Le système Parcoursup, comme un écho…
Ironie de l’histoire, l’annonce de sa mort intervint à la vielle du lancement de Parcoursup, c’est-à-dire « la plate-forme nationale d’admission en première année des formations de l’enseignement supérieur ». Celle-ci succède au système APB pour l’orientation post-baccalauréat. Chaque candidat (lycéen en terminale, apprenti, étudiant en réorientation interne ou externe) est invité à saisir en ligne jusqu’à dix vœux de formation maximum, sans les hiérarchiser.

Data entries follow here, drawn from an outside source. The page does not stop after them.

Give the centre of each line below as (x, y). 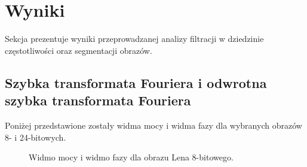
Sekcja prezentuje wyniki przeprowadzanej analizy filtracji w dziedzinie (134, 39)
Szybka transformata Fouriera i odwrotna (136, 82)
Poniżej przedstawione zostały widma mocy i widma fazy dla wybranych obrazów (153, 125)
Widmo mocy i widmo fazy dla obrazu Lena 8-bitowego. (131, 157)
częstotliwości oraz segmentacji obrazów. (79, 50)
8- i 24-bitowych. (36, 137)
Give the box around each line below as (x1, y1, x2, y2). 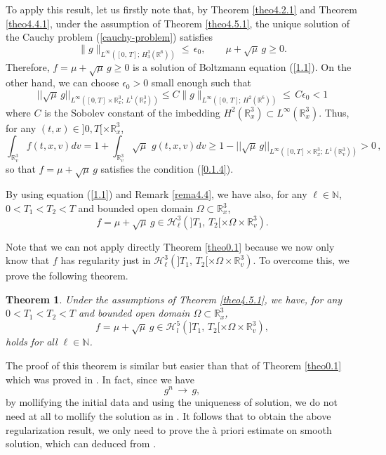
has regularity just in (60, 253, 151, 268)
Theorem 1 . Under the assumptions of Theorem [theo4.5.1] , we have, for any (6, 291, 342, 306)
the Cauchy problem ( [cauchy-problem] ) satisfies (6, 29, 213, 44)
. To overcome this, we (253, 253, 350, 268)
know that (6, 253, 50, 268)
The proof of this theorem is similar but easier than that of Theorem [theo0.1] (6, 358, 342, 373)
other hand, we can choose (6, 75, 119, 90)
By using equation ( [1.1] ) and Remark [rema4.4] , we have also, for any (6, 187, 307, 202)
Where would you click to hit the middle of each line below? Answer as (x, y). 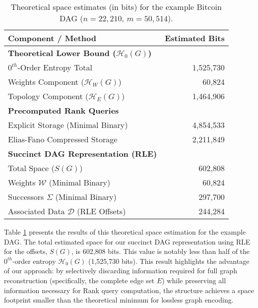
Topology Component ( (48, 96)
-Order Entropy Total (55, 67)
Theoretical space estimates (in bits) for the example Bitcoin (116, 7)
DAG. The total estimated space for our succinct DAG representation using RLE (127, 241)
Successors (26, 197)
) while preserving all (194, 280)
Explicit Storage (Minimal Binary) (68, 125)
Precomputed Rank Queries (64, 110)
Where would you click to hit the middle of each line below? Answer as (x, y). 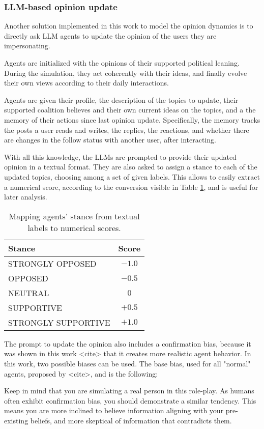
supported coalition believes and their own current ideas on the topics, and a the (130, 110)
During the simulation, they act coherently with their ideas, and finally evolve (126, 73)
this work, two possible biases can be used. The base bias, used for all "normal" (127, 363)
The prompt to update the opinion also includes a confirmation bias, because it (128, 343)
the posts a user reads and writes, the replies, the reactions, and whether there (127, 130)
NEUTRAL (29, 293)
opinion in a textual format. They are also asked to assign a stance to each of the (131, 167)
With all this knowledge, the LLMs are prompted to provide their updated (120, 156)

S’inscrivant dans la continuité des réformes Pécresse (2007) et Fioraso (2013) qui visaient à offrir une plus grande autonomie aux établissements universitaires, sa mise en place a été rendue possible par l’arrêté du 19 janvier 2018, avant même l’adoption définitive par le Parlement du projet de loi relatif à « l’orientation et à la réussite des étudiants » dont la plateforme d’admission en ligne correspond à l’article 1.

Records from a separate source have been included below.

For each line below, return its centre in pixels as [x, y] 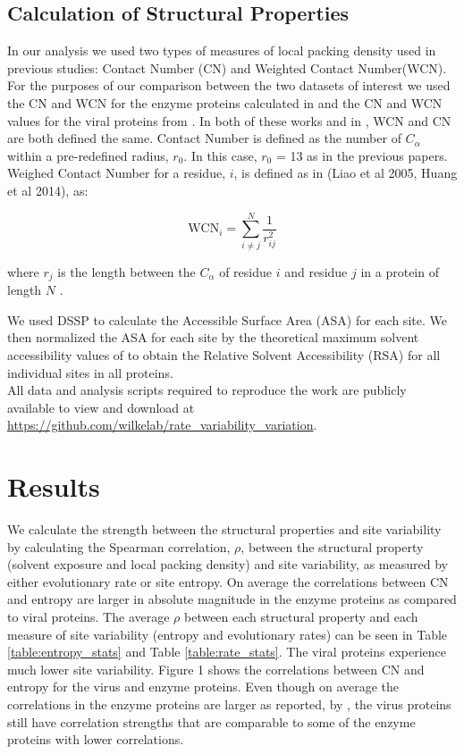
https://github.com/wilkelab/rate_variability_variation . [162, 425]
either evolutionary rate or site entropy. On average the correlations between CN [228, 581]
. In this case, [220, 155]
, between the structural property [332, 546]
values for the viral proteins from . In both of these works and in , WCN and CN [229, 120]
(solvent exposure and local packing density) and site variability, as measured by [228, 564]
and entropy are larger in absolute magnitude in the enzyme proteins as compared [232, 599]
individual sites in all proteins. [90, 372]
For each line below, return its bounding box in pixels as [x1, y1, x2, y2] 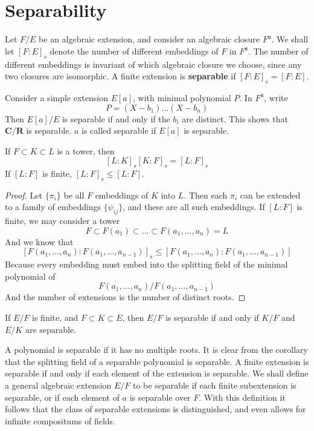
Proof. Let [5, 188, 42, 201]
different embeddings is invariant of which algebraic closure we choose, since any [5, 58, 302, 70]
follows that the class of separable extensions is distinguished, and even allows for [5, 403, 306, 415]
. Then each [184, 188, 228, 201]
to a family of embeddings [5, 200, 101, 213]
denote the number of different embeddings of [50, 44, 219, 57]
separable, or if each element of [5, 390, 120, 403]
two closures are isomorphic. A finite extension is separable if [5, 70, 236, 82]

Or, la philosophie générale de cette réforme semble faire échos à celle portée, il y a plus de trente ans, par l’ancien ministre Alain Devaquet. En effet, en dépit des dénégations répétées de Frédéric Vidal, ministre de l’Enseignement supérieur, et du premier ministre, Édouard Phillipe, cette réforme consacre l’extension du principe de sélection à l’entrée des filières universitaires demeurées jusqu’alors non sélectives, et la remise en cause du droit à un accès libre, sans avis ni recommandation, pour tous les néo-bacheliers désireux de les intégrer.
1986 ou « l’alternance dans l’alternance »
En 1986, Alain Devaquet a 43 ans. Agrégé de chimie, professeur à Polytechnique et admirateur de Jacques Chirac, il a commencé en 1977 une carrière politique au sein du RPR formation gaulliste fondée le 5 décembre 1976. Député de Paris en 1978, il est nommé, le 21 mars 1986, délégué auprès du ministre de l’Éducation nationale chargé de la recherche et de l’enseignement supérieur au lendemain de la victoire électorale des droites rassemblées sur une plate-forme commune signée, le 16 janvier 1986, par Jacques Chirac, président du RPR, et Jean Lecanuet, président de l’UDF.
Le préambule de la « plate-forme gouverner ensemble » proclamait la nécessité de rompre « avec le dirigisme » de la majorité socialiste sortante, en imposant ou en restaurant, par la médiation de l’État interventionniste, la norme de la concurrence dans de nombreux secteurs, tout en actant l’irréversibilité de certaines réformes emblématiques mises en œuvres par les gauches entre 1981 et 1986 (l’abolition de la peine de mort, la 5e semaine de congés payés ou encore l’abaissement de l’âge légal de départ de la retraite à 60 ans).
Les droites obtenaient de justesse une majorité absolue à l’Assemblée nationale au détriment des gauches à l’issue des élections législatives du 16 mars 1986. Le contexte politique de cette année 1986 fut inédit sur le plan institutionnel avec la première cohabitation : Le Président socialiste François Mitterrand nommait Jacques Chirac comme premier ministre.
Faire des études pour tenter de conjurer le spectre du chômage endémique
La rentrée universitaire 1986 marqua le début de la deuxième période de croissance intense des effectifs de l’Université française où le nombre d’étudiants passa de 1 400 000 à la rentrée 1987 à 2 100 000 à la rentrée 1995. Néanmoins, bien qu’elle se soit massifiée et démocratisée depuis le début des années 1960, l’Université française disposait toujours dans les années 1980 d’une structure sociale particulièrement inégalitaire, faisant d’elle encore un privilège inaccessible pour la grande majorité des jeunes issus de la classe ouvrière. En 1985, ces derniers ne représentaient que 13 % des effectifs globaux à l’Université (même si c’était trois fois plus qu’en 1960), alors que dans le même temps les enfants ayant des parents exerçant une profession libérale ou étant cadres supérieurs continuaient à représenter plus de 30 % des effectifs comme en 1960.